Semilir angin menyisir rambutku ke belakang. Helaian rambutku bak ombak di udara. Begitu pula perasaanku saat ini yang terombang-ambing. Aku menoleh ke samping dan menatap sosok yang sedang merokok dalam diam itu. Erwin, mantan kekasihku. Degup jantungku terdengar kencang, tapi berirama. Entahlah mengapa aku merasa demikian. Apakah karena pertemuan tak terduga ini menggugah hatiku?

“Kamu seperti mau bilang sesuatu, Stella?” Ia menatapku setelah mengembuskan asap rokok. Aku diam. “Nggak suka ya kalau kita berdua seperti ini?” 
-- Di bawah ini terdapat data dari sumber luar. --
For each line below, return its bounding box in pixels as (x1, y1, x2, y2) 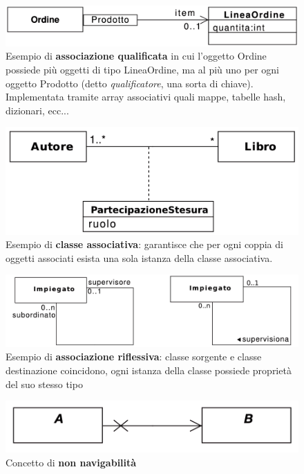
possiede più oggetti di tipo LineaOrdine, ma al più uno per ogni (6, 62, 279, 76)
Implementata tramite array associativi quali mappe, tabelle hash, (6, 89, 286, 104)
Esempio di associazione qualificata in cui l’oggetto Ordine (6, 49, 267, 63)
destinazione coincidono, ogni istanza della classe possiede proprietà (6, 362, 292, 377)
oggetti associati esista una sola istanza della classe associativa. (6, 250, 273, 265)
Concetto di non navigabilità (6, 455, 137, 469)
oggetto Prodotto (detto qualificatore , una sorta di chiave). (6, 76, 254, 90)
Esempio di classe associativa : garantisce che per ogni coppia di (6, 237, 283, 252)
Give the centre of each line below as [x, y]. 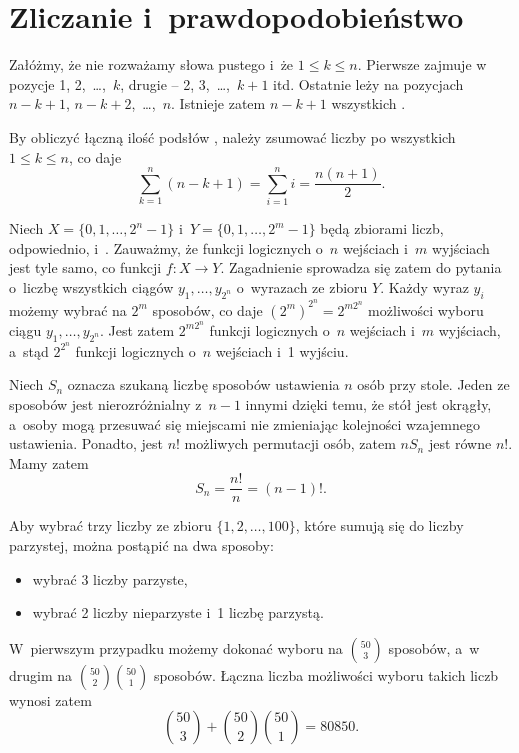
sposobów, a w [434, 647]
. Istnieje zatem [218, 103]
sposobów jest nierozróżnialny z [105, 403]
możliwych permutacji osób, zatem [290, 443]
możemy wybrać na [68, 309]
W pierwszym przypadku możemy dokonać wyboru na [176, 647]
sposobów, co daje [207, 309]
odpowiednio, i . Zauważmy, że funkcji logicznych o [166, 247]
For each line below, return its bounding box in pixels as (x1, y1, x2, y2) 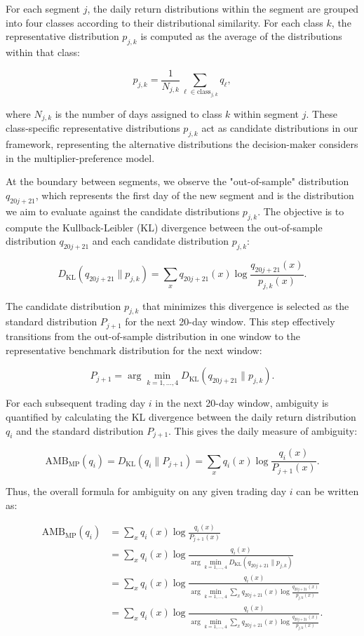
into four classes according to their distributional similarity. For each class (6, 15, 323, 29)
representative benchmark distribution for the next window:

Kupandangi ujung matanya yang berkerut karena tawa yang barusan ia lontarkan. “Enggak. Justru aku yang khawatir kalau kamu nggak suka kita bertemu.” 

Kini senyumnya hilang dan berganti kebingungan. Takdir membawa kami bertemu dengan cara yang tak terduga. Dua jam yang lalu aku baru saja keluar dari toko emas di sebuah mall. Kulangkahkan kakiku ke sebuah kedai kopi untuk memanjakan diri setelah minggu yang sibuk. 

Entah apa maksud Tuhan hari ini. Kulihat sosoknya berada di tempat yang kutuju. Dia duduk sendiri dan menggerakkan jarinya pada tab yang pegangnya. Wajahnya masih nampak tampan dari samping dengan kacamata yang sudah jelas berbeda dari yang dulu. 

Aku terdiam. Seolah duniaku berhenti sejenak kala namanya dipanggil barista dan mata kami bertemu tanpa sengaja. Entah apa yang terjadi dalam detik itu karena aku terlampau bingung menghadapinya. 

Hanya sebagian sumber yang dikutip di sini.